ASSIGNMENT ->
Retype, exactly and only, each line from the one containing "[fig:2_network_panel] ). Sedangkan" to the end of the records below.

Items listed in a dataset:

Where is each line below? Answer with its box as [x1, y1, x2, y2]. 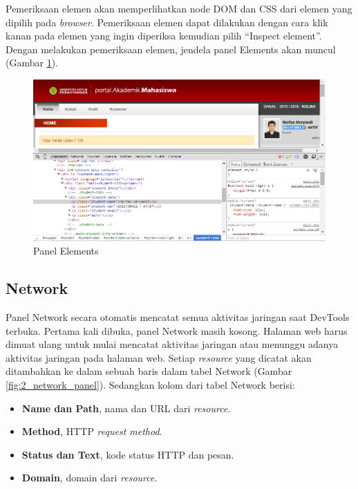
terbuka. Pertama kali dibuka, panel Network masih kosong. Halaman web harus [6, 323, 348, 338]
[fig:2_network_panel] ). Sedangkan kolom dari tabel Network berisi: [6, 378, 295, 392]
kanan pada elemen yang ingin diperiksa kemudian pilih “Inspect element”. [6, 28, 322, 43]
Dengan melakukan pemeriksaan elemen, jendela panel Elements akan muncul [6, 41, 336, 56]
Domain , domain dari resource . [21, 470, 158, 485]
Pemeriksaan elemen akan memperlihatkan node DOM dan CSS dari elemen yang [6, 1, 352, 15]
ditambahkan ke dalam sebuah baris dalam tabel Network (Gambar [6, 364, 292, 378]
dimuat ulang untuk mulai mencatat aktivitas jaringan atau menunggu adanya [6, 337, 339, 351]

YOUR SOLUTION ->
[fig:2_network_panel] ). Sedangkan kolom dari tabel Network berisi: [6, 378, 295, 392]
kanan pada elemen yang ingin diperiksa kemudian pilih “Inspect element”. [6, 28, 322, 43]
Dengan melakukan pemeriksaan elemen, jendela panel Elements akan muncul [6, 41, 336, 56]
Domain , domain dari resource . [21, 470, 158, 485]
Pemeriksaan elemen akan memperlihatkan node DOM dan CSS dari elemen yang [6, 1, 352, 15]
ditambahkan ke dalam sebuah baris dalam tabel Network (Gambar [6, 364, 292, 378]
dimuat ulang untuk mulai mencatat aktivitas jaringan atau menunggu adanya [6, 337, 339, 351]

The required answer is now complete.